>>>>

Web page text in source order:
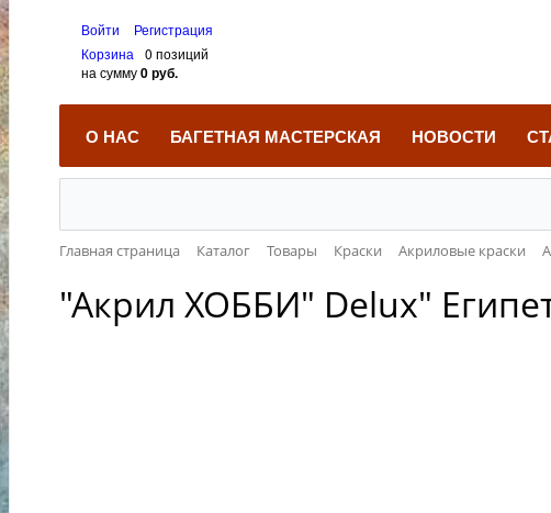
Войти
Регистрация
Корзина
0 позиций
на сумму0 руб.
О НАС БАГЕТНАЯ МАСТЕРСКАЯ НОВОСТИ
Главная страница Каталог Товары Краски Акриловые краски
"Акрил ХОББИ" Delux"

<<<<

» What you have to do:
Repeat the lines above precisely and skip every picture.

» Worked solution:
Web page text in source order:
Войти
Регистрация
Корзина
0 позиций
на сумму0 руб.
О НАС БАГЕТНАЯ МАСТЕРСКАЯ НОВОСТИ
Главная страница Каталог Товары Краски Акриловые краски
"Акрил ХОББИ" Delux"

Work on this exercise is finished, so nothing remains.